With over three decades of experience under her belt, Mignona Coté, Global Chief Security Officer at NetApp, discussed the so called ‘basics’ of cybersecurity to the intricacies of ransomware and AI integration.
Adapting to Threats
Coté reflected on the significant changes she has witnessed in the last 30 years. She reminded me of the growing complexity in the cybersecurity arena, where even basic principles, though still essential, are often bypassed by sophisticated threat actors. Coté reminded me that threats today are more intricate because adversaries now understand the fundamental defences businesses rely on.
“We still have phishing problems… 80% of the hackers are still getting in with bad passwords,” Coté pointed out.
She expressed a sense of frustration and responsibility for the industry’s slow adoption of fundamental practices like secure passwords and multi-factor authentication (MFA).
The Basics are Not So Basic
‘Basics’ is a term that many still find challenging to implement effectively. Coté drew a parallel to an analogy, comparing cybersecurity practices to dental hygiene—basic yet frequently neglected tasks like brushing your teeth.
Reflecting on her experienc , Coté recounted how some companies would rebuild their environments daily to ensure they were secure. This analogy extended to how businesses should approach patching and updates, pushing for automation to make it seamless and routine – just like brushing your teeth.
Automation in Security
Automation in cybersecurity is the only way forward – even if practitioners may not like the need to relinquish control and allowing automation to do the heavy lifting.
Coté asserted, “We’ve got to make it so you don’t have to think about it.”

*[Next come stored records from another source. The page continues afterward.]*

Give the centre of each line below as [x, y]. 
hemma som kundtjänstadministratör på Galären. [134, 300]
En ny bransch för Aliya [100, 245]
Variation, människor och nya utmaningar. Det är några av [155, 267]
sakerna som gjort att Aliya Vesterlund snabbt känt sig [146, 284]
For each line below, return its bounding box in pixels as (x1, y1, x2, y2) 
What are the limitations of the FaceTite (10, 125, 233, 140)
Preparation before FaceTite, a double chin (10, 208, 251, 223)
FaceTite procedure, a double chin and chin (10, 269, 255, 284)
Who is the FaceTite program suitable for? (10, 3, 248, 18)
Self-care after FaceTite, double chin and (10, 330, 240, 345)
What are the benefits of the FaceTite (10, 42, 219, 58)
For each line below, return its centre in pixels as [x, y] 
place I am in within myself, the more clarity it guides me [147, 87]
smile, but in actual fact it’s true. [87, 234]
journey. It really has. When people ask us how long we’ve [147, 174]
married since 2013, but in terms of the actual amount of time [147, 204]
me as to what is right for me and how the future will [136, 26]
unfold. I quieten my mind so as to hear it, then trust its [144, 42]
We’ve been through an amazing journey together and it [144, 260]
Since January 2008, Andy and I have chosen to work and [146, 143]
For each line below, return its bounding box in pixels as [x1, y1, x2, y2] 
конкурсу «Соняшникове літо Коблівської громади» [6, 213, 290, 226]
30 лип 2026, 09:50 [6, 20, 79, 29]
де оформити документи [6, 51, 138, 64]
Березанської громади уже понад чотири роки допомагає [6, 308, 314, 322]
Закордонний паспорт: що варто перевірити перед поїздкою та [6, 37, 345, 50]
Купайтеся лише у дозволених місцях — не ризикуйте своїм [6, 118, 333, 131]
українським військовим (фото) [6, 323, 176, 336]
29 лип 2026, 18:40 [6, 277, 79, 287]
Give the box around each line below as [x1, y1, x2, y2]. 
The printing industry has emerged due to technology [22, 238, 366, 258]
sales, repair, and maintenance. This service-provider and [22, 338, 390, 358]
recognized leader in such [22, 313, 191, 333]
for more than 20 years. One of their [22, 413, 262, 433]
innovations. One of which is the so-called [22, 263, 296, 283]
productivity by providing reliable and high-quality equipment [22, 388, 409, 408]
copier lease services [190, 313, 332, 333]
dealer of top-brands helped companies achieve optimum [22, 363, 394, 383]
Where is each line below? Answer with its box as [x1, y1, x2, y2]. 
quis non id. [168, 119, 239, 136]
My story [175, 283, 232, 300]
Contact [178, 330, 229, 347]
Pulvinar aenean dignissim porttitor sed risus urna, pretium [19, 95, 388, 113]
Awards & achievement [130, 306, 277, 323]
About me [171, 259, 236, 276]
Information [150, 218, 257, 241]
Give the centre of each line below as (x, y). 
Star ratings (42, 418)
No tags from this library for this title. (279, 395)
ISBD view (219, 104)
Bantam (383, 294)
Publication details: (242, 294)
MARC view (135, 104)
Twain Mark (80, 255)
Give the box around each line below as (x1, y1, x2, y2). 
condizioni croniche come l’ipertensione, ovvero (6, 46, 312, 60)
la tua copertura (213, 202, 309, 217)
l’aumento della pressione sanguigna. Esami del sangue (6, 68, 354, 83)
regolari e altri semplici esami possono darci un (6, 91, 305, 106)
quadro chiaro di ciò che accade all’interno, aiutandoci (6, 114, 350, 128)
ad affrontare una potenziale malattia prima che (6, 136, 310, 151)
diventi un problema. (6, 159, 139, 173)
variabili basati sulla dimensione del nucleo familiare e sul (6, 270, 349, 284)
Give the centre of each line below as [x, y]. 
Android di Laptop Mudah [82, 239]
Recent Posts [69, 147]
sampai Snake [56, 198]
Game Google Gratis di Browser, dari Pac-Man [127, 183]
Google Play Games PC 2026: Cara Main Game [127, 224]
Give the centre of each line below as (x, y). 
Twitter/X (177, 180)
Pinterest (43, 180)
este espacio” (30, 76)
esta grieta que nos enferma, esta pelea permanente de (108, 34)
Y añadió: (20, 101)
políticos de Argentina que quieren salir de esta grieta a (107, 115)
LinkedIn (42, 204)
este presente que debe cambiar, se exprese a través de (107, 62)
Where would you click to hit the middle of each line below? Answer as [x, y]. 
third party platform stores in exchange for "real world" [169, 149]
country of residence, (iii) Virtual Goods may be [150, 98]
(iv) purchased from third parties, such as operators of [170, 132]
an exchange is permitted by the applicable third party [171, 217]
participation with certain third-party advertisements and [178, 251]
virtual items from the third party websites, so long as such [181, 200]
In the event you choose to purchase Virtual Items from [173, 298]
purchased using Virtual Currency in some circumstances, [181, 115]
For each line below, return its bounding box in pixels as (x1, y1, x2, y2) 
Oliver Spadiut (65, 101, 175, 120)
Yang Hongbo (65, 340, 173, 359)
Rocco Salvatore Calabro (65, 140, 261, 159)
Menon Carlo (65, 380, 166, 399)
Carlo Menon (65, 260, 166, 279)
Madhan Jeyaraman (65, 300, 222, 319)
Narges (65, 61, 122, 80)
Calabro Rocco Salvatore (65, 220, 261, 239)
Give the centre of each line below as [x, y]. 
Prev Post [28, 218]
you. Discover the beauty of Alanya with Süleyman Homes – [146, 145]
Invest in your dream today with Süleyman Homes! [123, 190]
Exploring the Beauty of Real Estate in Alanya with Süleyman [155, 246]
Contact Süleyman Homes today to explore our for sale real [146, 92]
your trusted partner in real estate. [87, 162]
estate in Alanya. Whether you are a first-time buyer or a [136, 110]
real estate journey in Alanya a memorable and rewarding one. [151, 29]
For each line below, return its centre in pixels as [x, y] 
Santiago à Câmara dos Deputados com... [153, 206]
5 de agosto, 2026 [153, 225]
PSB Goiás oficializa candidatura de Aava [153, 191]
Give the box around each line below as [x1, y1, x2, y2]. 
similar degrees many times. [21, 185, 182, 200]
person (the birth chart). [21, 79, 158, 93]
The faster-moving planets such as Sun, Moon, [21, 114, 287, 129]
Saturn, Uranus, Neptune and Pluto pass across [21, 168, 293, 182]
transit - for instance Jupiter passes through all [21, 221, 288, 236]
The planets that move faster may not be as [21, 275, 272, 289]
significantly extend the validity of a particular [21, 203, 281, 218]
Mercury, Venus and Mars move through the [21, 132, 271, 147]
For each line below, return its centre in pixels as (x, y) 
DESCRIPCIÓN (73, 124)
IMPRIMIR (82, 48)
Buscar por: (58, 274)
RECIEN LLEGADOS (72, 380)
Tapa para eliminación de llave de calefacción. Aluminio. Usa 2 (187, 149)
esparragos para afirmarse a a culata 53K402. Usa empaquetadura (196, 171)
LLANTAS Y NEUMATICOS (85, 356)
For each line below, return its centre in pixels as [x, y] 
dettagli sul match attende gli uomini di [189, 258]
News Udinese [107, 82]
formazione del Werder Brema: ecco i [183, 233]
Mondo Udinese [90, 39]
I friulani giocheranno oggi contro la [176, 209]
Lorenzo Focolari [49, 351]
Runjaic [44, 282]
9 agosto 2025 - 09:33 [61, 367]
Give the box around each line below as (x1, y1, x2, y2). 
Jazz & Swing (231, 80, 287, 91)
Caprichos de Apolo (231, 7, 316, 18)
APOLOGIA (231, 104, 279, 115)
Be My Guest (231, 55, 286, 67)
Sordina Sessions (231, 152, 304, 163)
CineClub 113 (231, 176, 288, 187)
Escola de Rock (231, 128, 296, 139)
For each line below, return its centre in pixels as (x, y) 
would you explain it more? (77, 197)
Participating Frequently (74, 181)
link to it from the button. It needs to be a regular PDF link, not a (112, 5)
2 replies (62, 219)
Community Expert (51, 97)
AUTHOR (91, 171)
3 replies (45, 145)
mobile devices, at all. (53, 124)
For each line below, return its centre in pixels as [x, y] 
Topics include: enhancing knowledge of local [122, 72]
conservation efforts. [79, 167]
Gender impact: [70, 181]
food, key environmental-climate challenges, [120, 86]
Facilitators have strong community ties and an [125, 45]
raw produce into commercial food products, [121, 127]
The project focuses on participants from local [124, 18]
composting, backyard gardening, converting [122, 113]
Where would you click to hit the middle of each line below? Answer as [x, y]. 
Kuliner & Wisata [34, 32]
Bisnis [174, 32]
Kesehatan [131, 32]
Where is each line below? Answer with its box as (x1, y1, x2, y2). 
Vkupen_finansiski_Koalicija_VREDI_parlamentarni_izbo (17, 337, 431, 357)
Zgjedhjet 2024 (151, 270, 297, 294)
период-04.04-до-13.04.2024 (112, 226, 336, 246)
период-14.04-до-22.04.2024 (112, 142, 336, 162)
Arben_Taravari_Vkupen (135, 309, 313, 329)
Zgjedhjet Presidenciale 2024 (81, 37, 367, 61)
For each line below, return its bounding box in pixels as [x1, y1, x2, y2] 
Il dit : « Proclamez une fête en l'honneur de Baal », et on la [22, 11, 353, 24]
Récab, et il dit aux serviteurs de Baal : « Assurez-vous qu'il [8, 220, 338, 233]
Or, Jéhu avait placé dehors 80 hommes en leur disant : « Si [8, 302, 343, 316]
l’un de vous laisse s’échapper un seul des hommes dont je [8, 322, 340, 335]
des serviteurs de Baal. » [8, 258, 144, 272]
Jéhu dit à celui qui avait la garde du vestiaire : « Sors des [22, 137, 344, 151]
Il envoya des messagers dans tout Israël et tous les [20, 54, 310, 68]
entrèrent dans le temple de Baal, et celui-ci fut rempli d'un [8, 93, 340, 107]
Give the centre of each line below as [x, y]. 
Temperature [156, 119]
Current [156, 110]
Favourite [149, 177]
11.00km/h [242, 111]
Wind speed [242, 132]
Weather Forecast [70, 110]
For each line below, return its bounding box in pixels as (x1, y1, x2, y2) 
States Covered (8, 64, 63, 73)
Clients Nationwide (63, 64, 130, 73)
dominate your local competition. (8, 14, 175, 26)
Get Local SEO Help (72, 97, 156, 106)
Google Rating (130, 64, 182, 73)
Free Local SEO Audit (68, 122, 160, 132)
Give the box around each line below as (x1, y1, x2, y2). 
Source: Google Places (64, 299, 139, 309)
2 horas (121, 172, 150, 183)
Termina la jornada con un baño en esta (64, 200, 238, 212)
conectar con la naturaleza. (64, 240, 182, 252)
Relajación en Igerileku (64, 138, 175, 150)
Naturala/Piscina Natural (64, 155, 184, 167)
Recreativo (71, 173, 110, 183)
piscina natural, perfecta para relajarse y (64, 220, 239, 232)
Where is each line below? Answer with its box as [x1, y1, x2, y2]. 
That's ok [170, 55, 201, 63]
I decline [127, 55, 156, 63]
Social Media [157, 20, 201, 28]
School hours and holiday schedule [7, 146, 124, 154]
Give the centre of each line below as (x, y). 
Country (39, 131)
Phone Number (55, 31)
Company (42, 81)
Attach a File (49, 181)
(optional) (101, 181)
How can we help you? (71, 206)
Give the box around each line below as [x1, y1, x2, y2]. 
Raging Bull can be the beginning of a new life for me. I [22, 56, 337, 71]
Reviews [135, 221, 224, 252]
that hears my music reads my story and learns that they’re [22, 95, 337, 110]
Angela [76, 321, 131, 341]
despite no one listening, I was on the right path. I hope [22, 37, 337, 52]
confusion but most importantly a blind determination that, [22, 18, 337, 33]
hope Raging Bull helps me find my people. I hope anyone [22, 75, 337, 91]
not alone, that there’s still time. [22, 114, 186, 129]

She likened it to using voice commands for home automation, reminding me that the convenience of automated systems can transcend into cybersecurity practices, making life easier for security divisions.
Ransomware Defence with Intelligent Data Infrastructure
Addressing the rising concern of ransomware, Coté shared NetApp’s roadmap including their ransomware guarantee. She elaborated on the company’s approach involving Cloud Insights to detect abnormal traffic patterns and autonomous anti-ransomware mechanisms.
Coté explained, “We have an automatic image of that data taken on intervals… so that should an actual ransomware attack happen, then it’s recoverable.”
The Emotional Toll of Cyberattacks
The emotional and operational toll ransomware attacks can impose is sometimes uncounted for when it comes to cybersecurity. The Cybersecurity Executive recounted stories from industry colleagues who faced overwhelming stress and overwhelming feelings during such incidents, despite having strong business continuity planning in mind. Coté’s painted a picture of the stress that is involved, particularly for non-regulated industries that might not have as many eyeballs overlooking them.
Raising Awareness and Changing Behaviour
The on-going challenge of ensuring compliance with basic cybersecurity practices, particularly among startups and non-regulated industries. Coté walked through the need for education and scenario testing to drive home the importance of preparedness, something that is easier said than done.
“If you go through that one time of having to do something, you can’t do it, then you retain it,” she noted, stressing the value of practical lessons to foster better security habits.
AI’s Role in Enhancing Cybersecurity
AI’s potential in fine-tuning controls for better precision and efficiency, noting that it aids both detection and recovery. However, Coté also cautioned that the same advancements in AI that benefit defenders are being leveraged by attackers, which means we need to stay ahead of the curve.